# [INSTRUCTIONS TO FOLLOW]
Search the records below for "offer"; copy each line that has it.

# [ENTRIES SHOWN]
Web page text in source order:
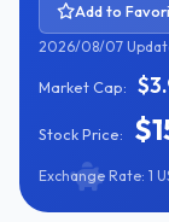
Add to
2026/08/07
Market Cap:
Stock Price:
Exchange Rate: 1
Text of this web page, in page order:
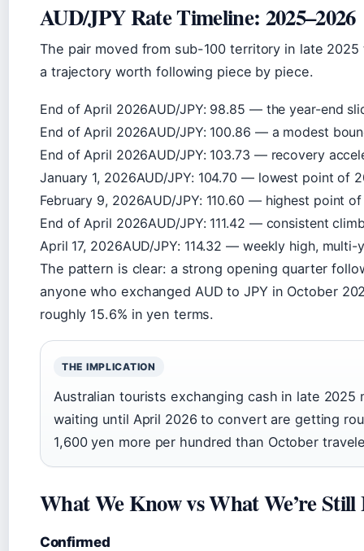
AUD/JPY Rate Timeline: 2025–2026
The pair moved from sub-100 territory in late
a trajectory worth following piece by piece.
End of April 2026AUD/JPY: 98.85 — the year-end
End of April 2026AUD/JPY: 100.86 — a modest
End of April 2026AUD/JPY: 103.73 — recovery
January 1, 2026AUD/JPY: 104.70 — lowest point of
February 9, 2026AUD/JPY: 110.60 — highest point
End of April 2026AUD/JPY: 111.42 — consistent
April 17, 2026AUD/JPY: 114.32 — weekly high, multi-
The pattern is clear: a strong opening quarter
anyone who exchanged AUD to JPY in October
roughly 15.6% in yen terms.
THE IMPLICATION
Australian tourists exchanging cash in late
waiting until April 2026 to convert are getting
1,600 yen more per hundred than October
What We Know vs What We’re
Confirmed
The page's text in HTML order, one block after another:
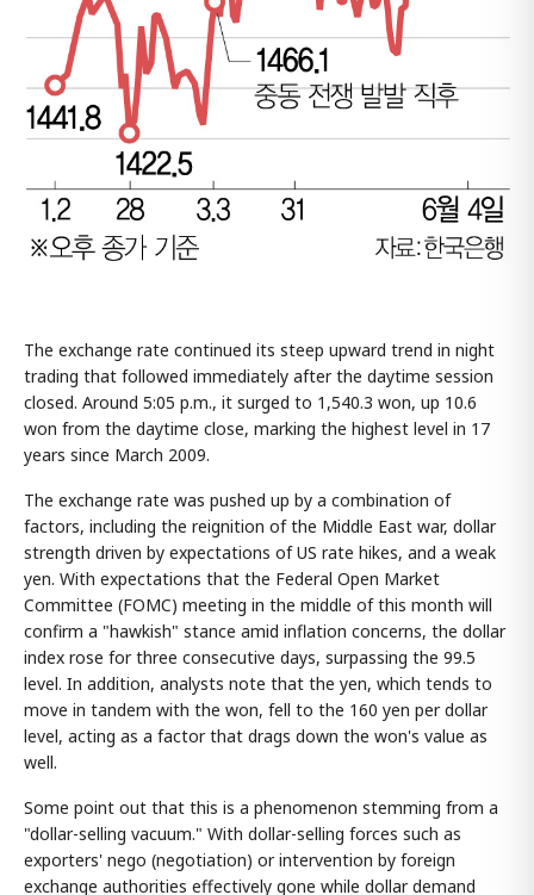
The exchange rate continued its steep upward trend in night
trading that followed immediately after the daytime session
closed. Around 5:05 p.m., it surged to 1,540.3 won, up 10.6
won from the daytime close, marking the highest level in 17
years since March 2009.
The exchange rate was pushed up by a combination of
factors, including the reignition of the Middle East war, dollar
strength driven by expectations of US rate hikes, and a weak
yen. With expectations that the Federal Open Market
Committee (FOMC) meeting in the middle of this month will
confirm a "hawkish" stance amid inflation concerns, the dollar
index rose for three consecutive days, surpassing the 99.5
level. In addition, analysts note that the yen, which tends to
move in tandem with the won, fell to the 160 yen per dollar
level, acting as a factor that drags down the won's value as
well.
Some point out that this is a phenomenon stemming from a
"dollar-selling vacuum." With dollar-selling forces such as
exporters' nego (negotiation) or intervention by foreign
exchange authorities effectively gone while dollar demand
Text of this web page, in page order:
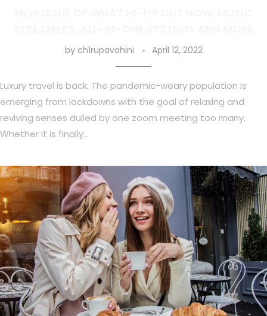
by ch1rupavahini April 12, 2022
Luxury travel is back. The pandemic-weary population is
emerging from lockdowns with the goal of relaxing and
reviving senses dulled by one zoom meeting too many.
Whether it is finally…
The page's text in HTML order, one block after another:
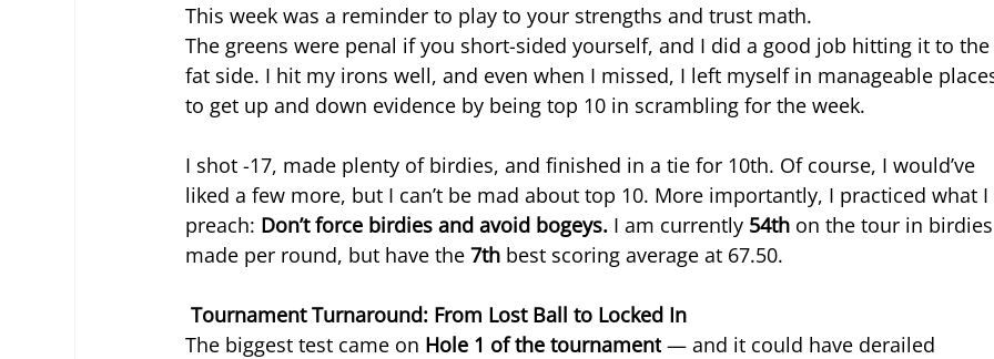
This week was a reminder to play to your strengths and trust math.
The greens were penal if you short-sided yourself, and I did a good job hitting it to the
fat side. I hit my irons well, and even when I missed, I left myself in manageable
to get up and down evidence by being top 10 in scrambling for the week.
I shot -17, made plenty of birdies, and finished in a tie for 10th. Of course, I would’ve
liked a few more, but I can’t be mad about top 10. More importantly, I practiced what I
preach: Don’t force birdies and avoid bogeys. I am currently 54th on the tour in birdies
made per round, but have the 7th best scoring average at 67.50.
Tournament Turnaround: From Lost Ball to Locked In
The biggest test came on Hole 1 of the tournament — and it could have derailed
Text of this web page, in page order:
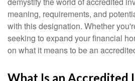
meaning, requirements, and
with this designation. Whether
seeking to expand your financial
on what it means to be an
What Is an Accredited
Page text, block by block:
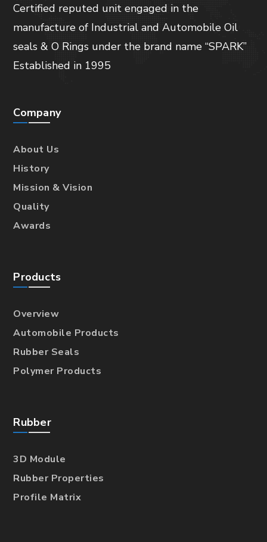
Certified reputed unit engaged in the
manufacture of Industrial and Automobile Oil
seals & O Rings under the brand name “SPARK”
Established in 1995
Company
About Us
History
Mission & Vision
Quality
Awards
Products
Overview
Automobile Products
Rubber Seals
Polymer Products
Rubber
3D Module
Rubber Properties
Profile Matrix
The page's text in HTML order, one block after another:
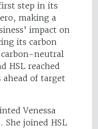
step in its
making a
impact on
its carbon
neutral
HSL reached
of target
Venessa
She joined HSL
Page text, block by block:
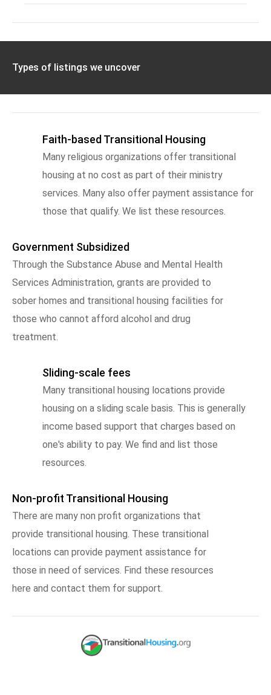
Types of listings we uncover
Faith-based Transitional Housing
Many religious organizations offer transitional
housing at no cost as part of their ministry
services. Many also offer payment assistance for
those that qualify. We list these resources.
Government Subsidized
Through the Substance Abuse and Mental Health
Services Administration, grants are provided to
sober homes and transitional housing facilities for
those who cannot afford alcohol and drug
treatment.
Sliding-scale fees
Many transitional housing locations provide
housing on a sliding scale basis. This is generally
income based support that charges based on
one's ability to pay. We find and list those
resources.
Non-profit Transitional Housing
There are many non profit organizations that
provide transitional housing. These transitional
locations can provide payment assistance for
those in need of services. Find these resources
here and contact them for support.

# [RESPONSE TO THE TASK]
Many religious organizations offer transitional
services. Many also offer payment assistance for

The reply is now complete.